Başbakan Davutoğlu “Seçim yapacak bir koalisyon hükümeti için ortaklık zemininin olmadığını” söyledi.
“Demokrasimiz açısından aşama sayılacak bir tecrübe kazanıldığını” da belirtti ki bu AKP-CHP görüşmeleri için daha önce de söylenmişti.
Tecrübe yeter mi?
Aslında birbirine zıt görüşler içinde olan 2 partinin, ortada “çözüm süreci, dış politika, özellikle Suriye politikası, 17 Aralık yolsuzluklarının soruşturması, ülkeyi saran terör saldırıları” gibi çok ciddi konular varken masaya oturup uzlaşma yolu araması bir “demokrasi tecrübesi” sayılabilir.

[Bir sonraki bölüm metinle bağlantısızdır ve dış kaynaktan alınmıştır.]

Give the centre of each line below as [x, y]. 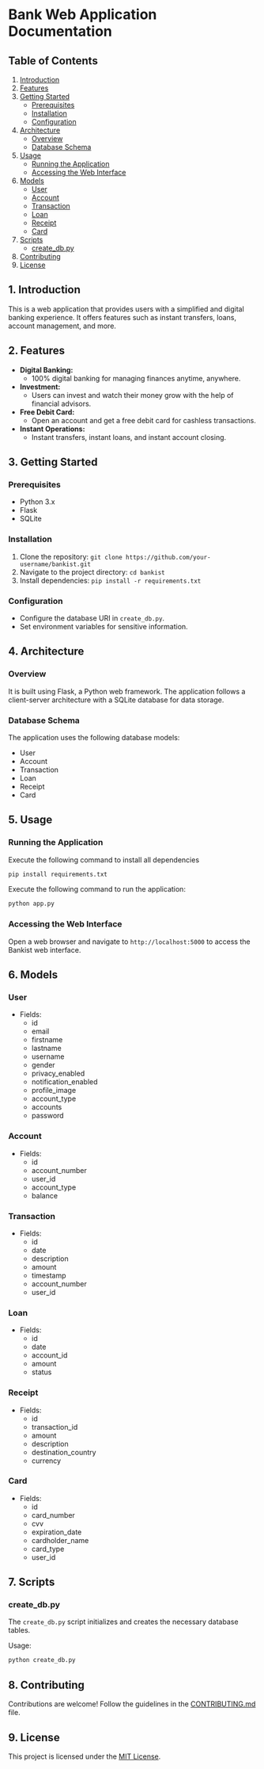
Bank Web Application [83, 15]
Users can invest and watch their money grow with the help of [133, 395]
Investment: [40, 387]
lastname [46, 1049]
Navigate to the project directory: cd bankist [92, 571]
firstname [47, 1040]
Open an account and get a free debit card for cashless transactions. [144, 420]
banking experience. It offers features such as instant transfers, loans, [123, 317]

Ama unutulmamalı ki aynı şekilde zıt görüşler içinde olan partiler bu ülkede daha önce koalisyon kurdular. Batı’da ise birçok ülkede karşıt görüşteki partilerin koalisyonları hiçbir sorun çıkmadan yıllarca yönetimde kalıyor.
Ciddi tehdit ve tehlikeler altındaki, çözmesi gereken sorunları dağ gibi birikmiş olan ülkemizde beklenen; “uzlaşma deneyimi” değil, AKP-CHP koalisyonunun başarıyla kurulabilmesiydi.
Böyle bir hükümet, bekleyen sorunları iyi niyetle ve ortaklaşa çözebilirdi.
Erken seçim kaçınılmaz!
Burada hatırlanması gereken nokta; koalisyon kararı çıksaydı “daha büyük riski alacak” olan partinin CHP olacağıydı.
Zira “çözüm süreci, dış politika, eğitim, terör” gibi hayati önem taşıyan konularda 13 yıldır tek başına karar almış ve bu kararların sonuçlarında ciddi sorunlarla karşılaşmış olan AKP ile birlikte o sorunların “sorumluluğunu” paylaşacaktı. Bu riske rağmen koalisyona baştan beri yakın duran CHP Genel Başkanı Kılıçdaroğlu dünkü son toplantıdan sonra “koalisyon önerisi gelmedi” derken Davutoğlu “Erken seçimin en güçlü ihtimal olduğunu ve seçimden en çok Ak Parti’nin yararlanacağını” söyledi.
CHP’ye koalisyon önerisinin gitmemiş olması, erken seçim tercihinin tamamen AKP’ye ait olduğu mesajını vermiştir.
Şimdi ne olacak?
Burada Cumhurbaşkanı Erdoğan’ın 7 Haziran seçiminden bu yana yaptığı konuşmalarda ve Çarşamba günü muhtarlar toplantısında “koalisyon hükümeti” yanında “erken seçim seçeneği”ni hep gündemde tutması ve Başbakan’a “kendi ilkeleriyle örtüşmeyecek görüşleri kabul etmemesi” yönündeki mesajları ne kadar etkili olmuştur, bu bilinmiyor.
Yine Cumhurbaşkanı’nın “Koalisyon hükümetinin kurulması için verilen süre 45 gündür. Bu sürede olmadığı takdirde ya mevcut hükümet azınlık hükümeti olarak devam eder ve erken seçime gidilir ki buna destek gerekiyor veya Meclis bir geçici hükümet kurabilir” sözleri; AKP hükümetiyle erken seçime gitmek istediğini ortaya koymaktadır.
Türkiye’nin içinde bulunduğu durumda aylara yayılacak seçim süreci ve bunun yaratacağı maddi-manevi kayıplar çok büyük bir sorumluluk almayı gerektirecek. Bu kayıplar; şu anda “buzdolabına kalktığı” bildirilen çözüm sürecinin terörle bağlantısından, ekonomiye olan yansımalara kadar göze alınması zor kayıplardır.
Koalisyon imkansız değildi ama olmadığına göre AKP hükümeti şu andan yeni seçime kadar ülkedeki tüm gelişmelerin sorumluluğunu tek başına taşıyacaktır. Umalım da Türkiye için huzursuzluğun ve üzüntülerin artacağı bir süreç olmasın!